Some cities, especially those in coastal areas with many vacation rental properties, want greater leeway to impose restrictions on those short-term rentals and to charge more than $50 for registration. Current law allows them to impose ordinances on noise, parking and trash on vacation rentals as long as they are also imposed on all similar homes in the city.
“To be able to only charge a $50 fee for a vacation rental is just not going to work,” said Jason Steele, a lobbyist for the Brevard County beach towns of Satellite Beach, Indialantic and Cape Canaveral.
Lawmakers preempted most vacation rental regulations to the state in 2011, but they grandfathered in cities and counties that already had ordinances regulating short-term rentals on their books.
Samantha Padgett, vice president of government relations for the Florida Restaurant and Lodging Association, said the bill has promise but her organization would like to see a requirement of “reporting of specific data to (the Department of Business and Professional Regulation) to meaningfully assess licensing.”
Sen.
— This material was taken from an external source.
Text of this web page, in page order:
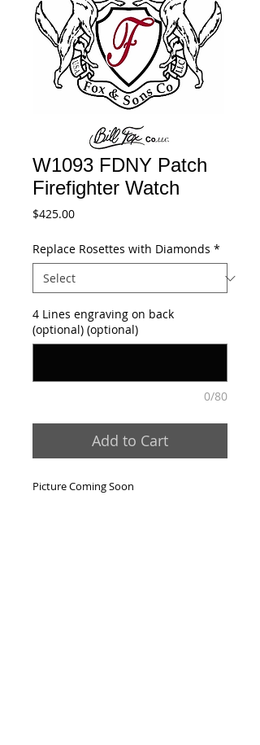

Ed Hooper, a Clearwater Republican and vice chair of the committee, said the online vacation rental platforms are having profound effects on small Florida beach towns but the bill is a positive step forward.
“Our beach communities are small communities that have their own character and that character is changing based on the amount of small-term rentals,” Hooper said. “Nobody is going to leave here happy.”
The bill has two more committee hearings in the Senate before reaching the floor. The House version of the bill, HB 833, has yet to receive a hearing in that chamber.
One comment
Kelly Cisarik
March 15, 2023 at 2:28 pm
I’d like to see a correction to this statement in the article:
“Current law allows them to impose ordinances on noise, parking and trash on vacation rentals as long as they are also imposed on all similar homes in the city.”
This is not accurate. Cities and Counties currently have the ability to treat vacation rentals as lodging businesses as FS 509 recognizes. Indian River County has a separate noise ordinance prohibiting amplified outdoor music just at vacation rentals. That has been upheld in district court.
This SB 714 attempts to create mandatory equal treatment. That is a change from current law and an important distinction.